Connecticut Department of Social Services Implements New Medically Unlikely Edits Review Process

December 2017 ~

The Connecticut Department of Social Services (DSS) recently released a memo announcing implementation plans for its process for reviewing claims denied solely due to exceeding the National Correct Coding Initiative (NCCI) Medically Unlikely Edit (MUE) limit for dates of service July 1st, 2016 and forward.

As stated in the memo:

Providers can request DSS review of claims with denied details due to exceeding an MUE with Explanation of Benefits (EOB) Code 770 “MUE Units Exceeded”. Claim details over the assigned MUE limit will be denied even if there is an approved prior authorization (PA) that would otherwise allow coverage of the service. If a claim denies solely due to exceeding the NCCI MUE limit, providers may submit a request to have the claim reviewed.

An electronic claim must be submitted following the guidelines set forth in Provider Bulletin 2017-49, “Electronic Claim Submission with Paper Attachment Process” for an MUE review.
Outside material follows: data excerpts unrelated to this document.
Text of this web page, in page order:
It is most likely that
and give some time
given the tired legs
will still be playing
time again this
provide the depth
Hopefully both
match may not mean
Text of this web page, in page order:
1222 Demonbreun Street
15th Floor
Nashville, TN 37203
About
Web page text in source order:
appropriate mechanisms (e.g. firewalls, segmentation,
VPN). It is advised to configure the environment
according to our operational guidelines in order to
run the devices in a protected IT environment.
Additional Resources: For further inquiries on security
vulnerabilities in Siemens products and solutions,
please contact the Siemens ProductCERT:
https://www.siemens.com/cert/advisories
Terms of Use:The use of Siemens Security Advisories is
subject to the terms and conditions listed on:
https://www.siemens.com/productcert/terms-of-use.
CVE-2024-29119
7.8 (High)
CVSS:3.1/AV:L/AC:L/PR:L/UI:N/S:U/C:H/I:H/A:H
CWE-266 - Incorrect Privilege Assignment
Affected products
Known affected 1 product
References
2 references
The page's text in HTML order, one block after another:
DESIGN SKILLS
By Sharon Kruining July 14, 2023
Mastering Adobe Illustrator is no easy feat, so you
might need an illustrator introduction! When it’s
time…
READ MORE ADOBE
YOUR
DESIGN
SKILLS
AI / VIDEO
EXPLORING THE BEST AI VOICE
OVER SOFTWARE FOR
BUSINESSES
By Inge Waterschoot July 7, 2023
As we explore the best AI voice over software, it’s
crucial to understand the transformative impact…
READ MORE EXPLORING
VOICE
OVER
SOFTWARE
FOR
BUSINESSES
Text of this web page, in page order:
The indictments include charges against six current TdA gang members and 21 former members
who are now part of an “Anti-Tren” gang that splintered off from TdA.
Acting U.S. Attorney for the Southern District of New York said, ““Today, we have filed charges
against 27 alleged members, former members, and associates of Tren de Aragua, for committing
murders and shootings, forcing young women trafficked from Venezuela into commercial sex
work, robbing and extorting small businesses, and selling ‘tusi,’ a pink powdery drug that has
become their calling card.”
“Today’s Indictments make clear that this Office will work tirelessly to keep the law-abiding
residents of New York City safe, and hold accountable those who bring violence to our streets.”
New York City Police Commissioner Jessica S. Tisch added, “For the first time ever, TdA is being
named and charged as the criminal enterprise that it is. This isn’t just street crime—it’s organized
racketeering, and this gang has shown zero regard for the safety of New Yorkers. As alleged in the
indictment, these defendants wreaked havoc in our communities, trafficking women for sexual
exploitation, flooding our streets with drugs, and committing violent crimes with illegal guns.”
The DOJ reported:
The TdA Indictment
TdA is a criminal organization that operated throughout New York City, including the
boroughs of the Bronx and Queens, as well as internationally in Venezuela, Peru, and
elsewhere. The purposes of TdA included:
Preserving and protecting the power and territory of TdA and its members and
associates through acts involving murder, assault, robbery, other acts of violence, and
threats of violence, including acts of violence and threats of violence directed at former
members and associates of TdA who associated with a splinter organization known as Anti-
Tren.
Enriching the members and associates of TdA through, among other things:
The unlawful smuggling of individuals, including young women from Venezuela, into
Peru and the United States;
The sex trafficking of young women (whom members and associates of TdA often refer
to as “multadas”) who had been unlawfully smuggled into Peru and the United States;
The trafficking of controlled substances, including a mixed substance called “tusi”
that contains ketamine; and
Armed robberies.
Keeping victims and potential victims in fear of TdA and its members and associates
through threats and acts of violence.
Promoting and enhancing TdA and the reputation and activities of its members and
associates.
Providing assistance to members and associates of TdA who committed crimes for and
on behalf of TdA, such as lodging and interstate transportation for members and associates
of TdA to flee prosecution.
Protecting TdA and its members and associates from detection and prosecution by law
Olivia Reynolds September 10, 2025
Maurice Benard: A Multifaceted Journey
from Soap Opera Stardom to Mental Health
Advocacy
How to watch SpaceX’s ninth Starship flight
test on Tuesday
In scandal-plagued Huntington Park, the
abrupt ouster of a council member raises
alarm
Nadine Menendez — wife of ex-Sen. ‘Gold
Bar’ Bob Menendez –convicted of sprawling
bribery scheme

It must list all the services rendered on the denied claim. The detail that exceeded the allowed MUE must be broken out into two separate details. The first detail line should be submitted with the allowed MUE units and the remaining units must be submitted on a separate detail with the GD modifier. The electronic claim will be suspended for review.

In order for a claim to be reviewed, the following information must be submitted as a paper attachment:

  • a cover letter containing the original Internal Control Number (ICN) and written correspondence explaining the reason for the appeal; and
  • any other information that will support a determination by the Connecticut Medical Assistance Program (CMAP) that the service for which payment denied is medically necessary.

The information must be faxed or mailed to DXC Technology following the instructions for submitting paper attachments in Provider Bulletin 2017-49.

Overriding the MUE limit does not guarantee payment. The provider must also demonstrate that the claim was properly completed and submitted in accordance with all CMAP requirements, and that all other prerequisites for payment have been met. Claims that have exceeded the timely filing limits may not be submitted for review. Procedure codes assigned an Ambulatory Payment Classification (APC) status indicator that is considered packaged or non-payable should not be submitted for review.